Son format surtout étonne, non par sa taille mais par la
forme choisie, celle d’un parallélogramme sans aucun
angle droit, qui donne d’emblée une impression de
vertige. Le texte s’inscrit dans la même pente, donnant
à ce livre, une fois ouvert, une allure de ligne de fuite
perpétuelle.
Vertige aussi dans la narration : la forme épouse à
merveille l’histoire racontée.
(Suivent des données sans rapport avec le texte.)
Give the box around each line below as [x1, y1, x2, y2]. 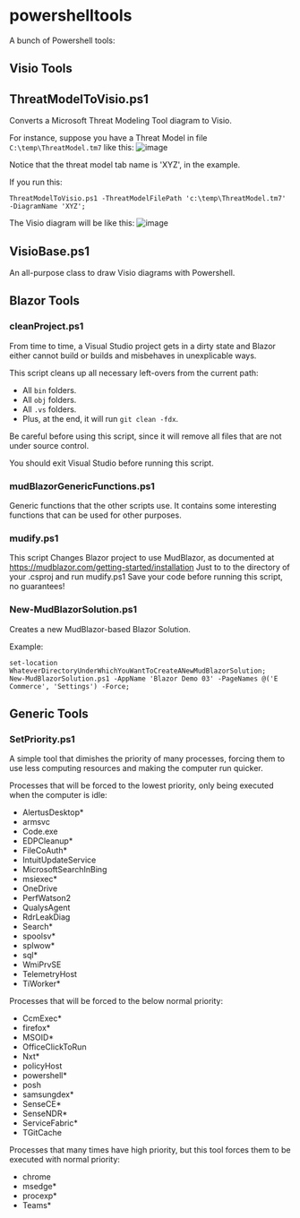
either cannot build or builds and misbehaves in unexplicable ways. [9, 350, 257, 361]
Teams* [21, 1200, 52, 1211]
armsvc [21, 817, 51, 828]
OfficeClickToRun [21, 1042, 87, 1052]
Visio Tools [9, 61, 73, 76]
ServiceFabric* [21, 1118, 79, 1128]
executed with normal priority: [9, 1154, 121, 1165]
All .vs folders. [21, 404, 77, 415]
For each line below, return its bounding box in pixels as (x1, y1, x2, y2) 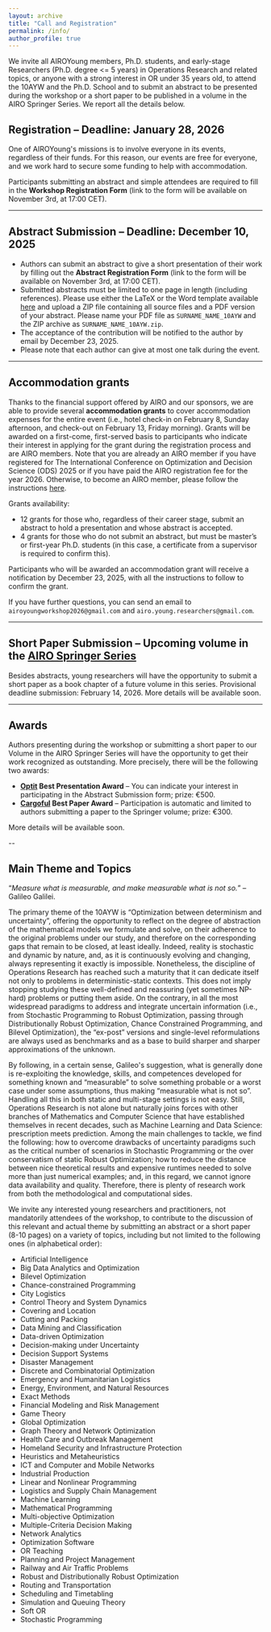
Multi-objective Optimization (19, 1512, 115, 1521)
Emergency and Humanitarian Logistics (19, 1375, 151, 1384)
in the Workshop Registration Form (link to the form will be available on (8, 186, 248, 195)
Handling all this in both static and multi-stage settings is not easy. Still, (8, 1094, 245, 1104)
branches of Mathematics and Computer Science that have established (8, 1111, 244, 1122)
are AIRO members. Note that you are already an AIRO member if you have (8, 449, 256, 458)
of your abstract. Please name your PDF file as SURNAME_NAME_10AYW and (19, 310, 256, 320)
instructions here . (8, 483, 67, 492)

Sur la page de droite,
le dessin montre une voiture d’enfant, lancée vers
la gauche (la page de texte, le pli du livre) dans une rue en
pente, puis dans la campagne. Dans son bolide, le petit Bobby
renverse tout sur son passage : gens, bêtes, choses. Tout
cela ravit le bambin qui capte puis renvoie toutes sortes d’objets
: journaux, fruits, chapeau… son passage engendre des explosions.
Le
texte est mis en vers et écrit en une langue très
élaborée, au vocabulaire riche. Chaque double
page présente une situation nouvelle, sans lien avec
la précédente, hors le trajet de Bobby. Les
images aux tons sépias, gris, ou vert ou brun…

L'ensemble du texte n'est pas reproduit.